Talvez a mentira
(a que nos contamos e não aos outros)
seja o primeiro passo pra uma verdade
(mesmo que em sua primitividade superficial).
Quando nos dizemos o que (não) sentimos
criamos em nós a possibilidade de o tornar real.
Se a comida não nos agradou mas foi feita com amor
nos esforçamos para comer e dar uma resposta positiva.
Sentimos coisas e nos negamos a aceitar
seja por insegurança ou desconfiança,
mas sempre tá ali
alguma coisa que não é esperança.
A gente não se cansa de atualizar
pra ver se pelo menos um 'oi' alguém vai mandar,
numa vontade enorme de ter um amigo pra contar,
mas uma insegurança (?) enorme pra desabafar.

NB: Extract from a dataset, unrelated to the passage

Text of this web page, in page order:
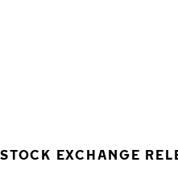
STOCK EXCHANGE

Desculpem as rimas pobres,
é que a imaginação não tá boa,
só rende preocupação e ,às vezes,
uma neurose à toa.
A gente implora por uma amizade,
luta por confiança,
mas acha tudo em vão
já que a pessoa não sabe como você tá
só de olhar.
A gente não fala, é tão mais fácil demonstrar!
Falar requer muita força
e eu mal tenho pra me maquiar...
Dizer que o bem vem de dentro e basta se amar...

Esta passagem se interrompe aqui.